Ohio’s Electric Cooperatives did not opt in when the state General Assembly deregulated the wholesale power market in 2001. Lawmakers recognized the nonprofit, member-owned status of the cooperatives and their G&T, and they realized the advantages of local governance by G&T member boards and the strength of cost-based rates.
Electric cooperatives have watched while deregulation and retail choice in the early years failed to deliver savings for investor-owned utility (IOU) customers. The plunge of electricity prices on the wholesale market, driven by the recession and a glut of natural gas, changed this situation.
Today, the IOUs are fighting each other for consumers.
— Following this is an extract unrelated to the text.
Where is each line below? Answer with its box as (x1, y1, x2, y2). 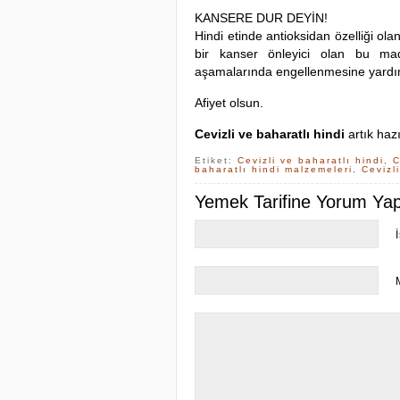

Competitive retail electric suppliers are busy signing up customers on short-term contracts. Cities, villages, counties and townships are holding load aggregation votes. Ohio’s regulated power industry is churning and full of uncertainty.
Buckeye Power and its member systems continue to reap the benefits of stability and certainty. Over the decades, the cost of wholesale power for Ohio electric co-ops has been mostly stable, except during periods when capacity investment was required to meet growth demands or because of EPA compliance costs. Because Buckeye Power is a G&T cooperative owned by its member systems, corporate profits have never been the goal of power supply planning.
Buckeye Power provides safe, reliable and affordable electricity at cost-based rates. The planning and investment that resulted in upgrading power plants to world-class environmental performance did affect the cost of wholesale power, but it also ushered in at least a decade of rate stability, protecting members from the volatility of the market and the possibility of power supply pinches.